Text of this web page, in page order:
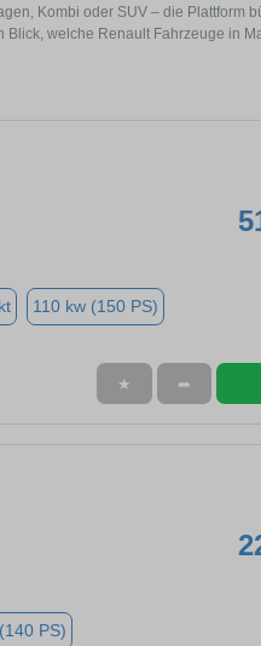
Kombi oder SUV – die Plattform
welche Renault Fahrzeuge in
110 kw (150 PS)
★ ➦
PS)
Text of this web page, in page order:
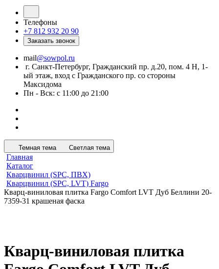
Телефоны
+7 812 932 20 90
Заказать звонок
mail@sowpol.ru
г. Санкт-Петербург, Гражданский пр. д.20, пом. 4 Н, 1-
ый этаж, вход с Гражданского пр. со стороны
Максидома
Пн - Вск: с 11:00 до 21:00
Темная тема Светлая тема
Главная
Каталог
Кварцвинил (SPC, ПВХ)
Кварцвинил (SPC, LVT) Fargo
Кварц-виниловая плитка Fargo Comfort LVT Дуб Беллини 20-
7359-31 крашеная фаска
Кварц-виниловая плитка
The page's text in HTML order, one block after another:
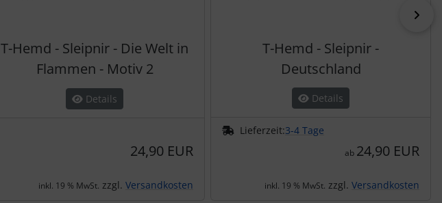
T-Hemd - Sleipnir - Die Welt in
Flammen - Motiv 2
Details
24,90 EUR
inkl. 19 % MwSt. zzgl. Versandkosten
T-Hemd - Sleipnir -
Deutschland
Details
Lieferzeit:3-4 Tage
ab 24,90 EUR
inkl. 19 % MwSt. zzgl. Versandkosten
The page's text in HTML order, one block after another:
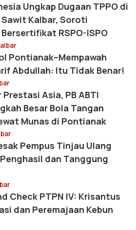
Ungkap Dugaan TPPO di
Kalbar, Soroti
RSPO-ISPO
Pontianak–Mempawah
Abdullah: Itu Tidak Benar!
Prestasi Asia, PB ABTI
Besar Bola Tangan
Munas di Pontianak
Pempus Tinjau Ulang
Penghasil dan Tanggung
Check PTPN IV: Krisantus
dan Peremajaan Kebun
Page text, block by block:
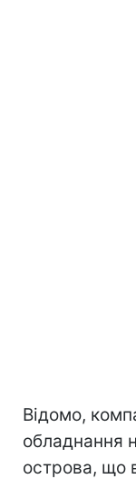
Відомо,
обладнання
острова, що
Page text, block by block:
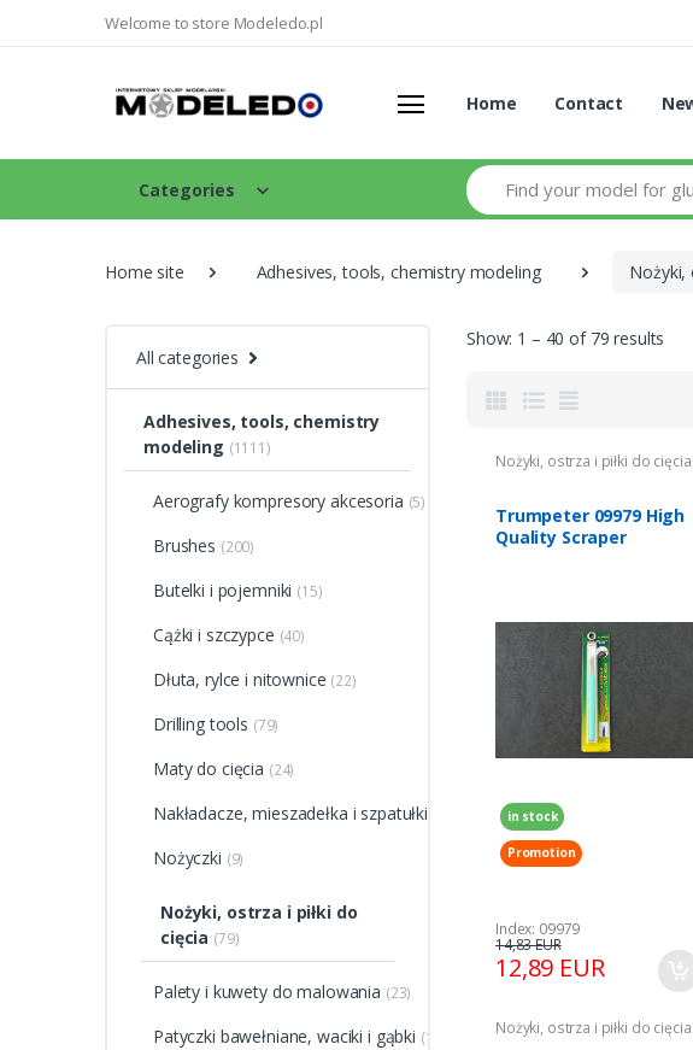
Welcome to store Modeledo.pl
Home Contact
Categories
Search
Home site Adhesives, tools, chemistry modeling Nożyki,
All categories
Adhesives, tools, chemistry
modeling (1111)
Aerografy kompresory akcesoria (5)
Brushes (200)
Butelki i pojemniki (15)
Cążki i szczypce (40)
Dłuta, rylce i nitownice (22)
Drilling tools (79)
Maty do cięcia (24)
Nakładacze, mieszadełka i szpatułki
Nożyczki (9)
Nożyki, ostrza i piłki do
cięcia (79)
Palety i kuwety do malowania (23)
Patyczki bawełniane, waciki i gąbki (10)
Show: 1 – 40 of 79 results
Nożyki, ostrza i piłki do cięcia
Trumpeter 09979 High
Quality Scraper
in stock
Promotion
Index: 09979
12,89 EUR
14,83 EUR
Nożyki, ostrza i piłki do cięcia
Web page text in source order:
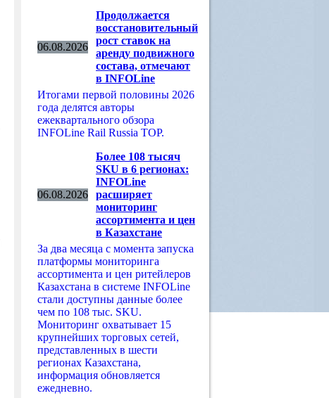
06.08.2026
Продолжается
восстановительный
рост ставок на
аренду подвижного
состава, отмечают
в INFOLine
Итогами первой половины 2026
года делятся авторы
ежеквартального обзора
INFOLine Rail Russia TOP.
06.08.2026
Более 108 тысяч
SKU в 6 регионах:
INFOLine
расширяет
мониторинг
ассортимента и цен
в Казахстане
За два месяца с момента запуска
платформы мониторинга
ассортимента и цен ритейлеров
Казахстана в системе INFOLine
стали доступны данные более
чем по 108 тыс. SKU.
Мониторинг охватывает 15
крупнейших торговых сетей,
представленных в шести
регионах Казахстана,
информация обновляется
ежедневно.
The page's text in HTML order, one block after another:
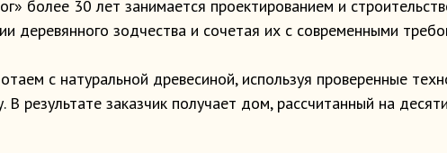
более 30 лет занимается проектированием и
деревянного зодчества и сочетая их с современными
с натуральной древесиной, используя проверенные
В результате заказчик получает дом, рассчитанный на
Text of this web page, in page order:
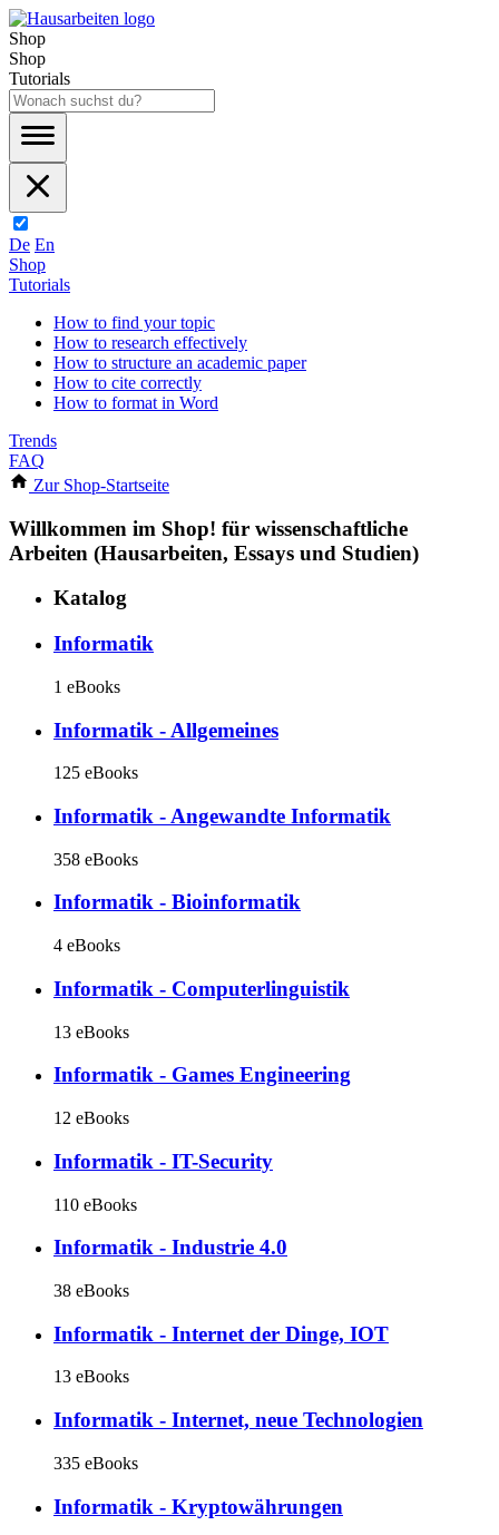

Description of the task:
Retype all of the listing word for word and skip the pictures.

Solution:
Text of this web page, in page order:
Kombi oder SUV – die Plattform
welche Renault Fahrzeuge in
110 kw (150 PS)
★ ➦
PS)
Text of this web page, in page order:
Телефоны
+7 812 932 20 90
Заказать звонок
mail@sowpol.ru
г. Санкт-Петербург, Гражданский пр. д.20, пом. 4 Н, 1-
ый этаж, вход с Гражданского пр. со стороны
Максидома
Пн - Вск: с 11:00 до 21:00
Темная тема Светлая тема
Главная
Каталог
Кварцвинил (SPC, ПВХ)
Кварцвинил (SPC, LVT) Fargo
Кварц-виниловая плитка Fargo Comfort LVT Дуб Беллини 20-
7359-31 крашеная фаска
Кварц-виниловая плитка
The page's text in HTML order, one block after another:
T-Hemd - Sleipnir - Die Welt in
Flammen - Motiv 2
Details
24,90 EUR
inkl. 19 % MwSt. zzgl. Versandkosten
T-Hemd - Sleipnir -
Deutschland
Details
Lieferzeit:3-4 Tage
ab 24,90 EUR
inkl. 19 % MwSt. zzgl. Versandkosten
The page's text in HTML order, one block after another:
Ungkap Dugaan TPPO di
Kalbar, Soroti
RSPO-ISPO
Pontianak–Mempawah
Abdullah: Itu Tidak Benar!
Prestasi Asia, PB ABTI
Besar Bola Tangan
Munas di Pontianak
Pempus Tinjau Ulang
Penghasil dan Tanggung
Check PTPN IV: Krisantus
dan Peremajaan Kebun
Page text, block by block:
Відомо,
обладнання
острова, що
Page text, block by block:
Welcome to store Modeledo.pl
Home Contact
Categories
Search
Home site Adhesives, tools, chemistry modeling Nożyki,
All categories
Adhesives, tools, chemistry
modeling (1111)
Aerografy kompresory akcesoria (5)
Brushes (200)
Butelki i pojemniki (15)
Cążki i szczypce (40)
Dłuta, rylce i nitownice (22)
Drilling tools (79)
Maty do cięcia (24)
Nakładacze, mieszadełka i szpatułki
Nożyczki (9)
Nożyki, ostrza i piłki do
cięcia (79)
Palety i kuwety do malowania (23)
Patyczki bawełniane, waciki i gąbki (10)
Show: 1 – 40 of 79 results
Nożyki, ostrza i piłki do cięcia
Trumpeter 09979 High
Quality Scraper
in stock
Promotion
Index: 09979
12,89 EUR
14,83 EUR
Nożyki, ostrza i piłki do cięcia
Web page text in source order:
06.08.2026
Продолжается
восстановительный
рост ставок на
аренду подвижного
состава, отмечают
в INFOLine
Итогами первой половины 2026
года делятся авторы
ежеквартального обзора
INFOLine Rail Russia TOP.
06.08.2026
Более 108 тысяч
SKU в 6 регионах:
INFOLine
расширяет
мониторинг
ассортимента и цен
в Казахстане
За два месяца с момента запуска
платформы мониторинга
ассортимента и цен ритейлеров
Казахстана в системе INFOLine
стали доступны данные более
чем по 108 тыс. SKU.
Мониторинг охватывает 15
крупнейших торговых сетей,
представленных в шести
регионах Казахстана,
информация обновляется
ежедневно.
The page's text in HTML order, one block after another:
более 30 лет занимается проектированием и
деревянного зодчества и сочетая их с современными
с натуральной древесиной, используя проверенные
В результате заказчик получает дом, рассчитанный на
Text of this web page, in page order:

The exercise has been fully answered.